However, the FDA may determine that the proposed device is not substantially equivalent or may require further information, such as additional
test data, before the FDA is able to decide regarding substantial equivalence. Such a determination or request for additional information
could delay the market introduction of products. If a device that has obtained 510(k) Pre-market Notification clearance is changed or
modified in design, components, method of manufacture, or intended use, such that the safety or effectiveness of the device could be
significantly affected, separate 510(k) Pre-market notification clearance must be obtained before the modified device can be marketed
in the United States. If a manufacturer or distributor cannot establish that a proposed device is substantially equivalent to a legally
marketed device, the manufacturer or distributor will have to seek pre-market approval of the proposed device, a more difficult procedure
requiring extensive data, including pre-clinical and human clinical trial data, as well as extensive literature to prove the safety and
efficacy of the device.

The
FDA cleared the Wand, our CompuDent System, and its disposable handpieces, for marketing in the United States for dental applications
in July 1996; the CompuMed® System for marketing in the United States for medical applications in May 2001; the Safety Wand®
for marketing in the United States for dental applications in September 2003; the Wand/STA System for dental applications in August 2006;
and our CompuFlo Epidural System in June 2017.

Though
certain dental and medical devices have received FDA marketing clearance, there can be no assurance that any of the other medical devices
under development will obtain the required regulatory clearance promptly, or at all. If regulatory clearance of a product is granted,
such clearance may entail limitations on the indicated uses for which the product may be marketed.
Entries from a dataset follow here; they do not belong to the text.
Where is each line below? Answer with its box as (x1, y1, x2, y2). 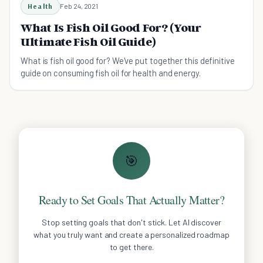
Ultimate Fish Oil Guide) (21, 34, 156, 49)
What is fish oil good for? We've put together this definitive (21, 55, 235, 66)
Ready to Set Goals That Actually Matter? (39, 191, 224, 208)
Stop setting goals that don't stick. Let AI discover (42, 217, 221, 227)
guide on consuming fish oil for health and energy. (21, 67, 201, 78)
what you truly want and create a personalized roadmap (33, 229, 230, 240)
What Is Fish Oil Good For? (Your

In addition, modifications may be
made to the products to incorporate and enhance their functionality and performance based upon new data and design review. There can
be no assurance that the FDA will not request additional information relating to product improvements; that any such improvements would
not require further regulatory review, thereby delaying the testing, approval, and commercialization of product improvements; or that
ultimately any such improvements will receive FDA clearance.

The
FDA’s regulations applicable to manufacturers of medical devices have historically included Quality System Regulation (“QSR”),
requiring, among other things, the establishment and maintenance of procedures governing design controls, testing, quality control, documentation,
and corrective and preventive actions. Failure to comply with applicable QSR requirements may result in enforcement actions by the FDA,
including warning letters, product recalls, suspension or termination of production, and the imposition of fines or other penalties.
Failure to comply with applicable QSR requirements may result in enforcement actions by the FDA, including warning letters, product recalls,
suspension or termination of production, and the imposition of fines or other penalties. Medical devices must also be manufactured in
establishments that are registered with the FDA and are subject to periodic inspection. In addition, labeling and promotional activities
are subject to regulation and oversight by the FDA and, with respect to advertising and marketing claims, in certain circumstances by
the Federal Trade Commission. The export of medical devices is also subject to FDA and other applicable regulatory requirements in certain
circumstances.

In
a regulatory shift, the FDA has adopted a new regulatory framework for the domestic medical device industry, replacing the longstanding
Quality System Regulation (QSR) under 21 CFR Part 820 and fundamentally aligning U.S. medical device requirements with ISO 13485 and
the quality management system (QMS) requirements used by other regulatory authorities from other jurisdictions. The new regulatory framework,
finalized as the Quality Management System Regulation (“QMSR”), became effective February 2, 2026.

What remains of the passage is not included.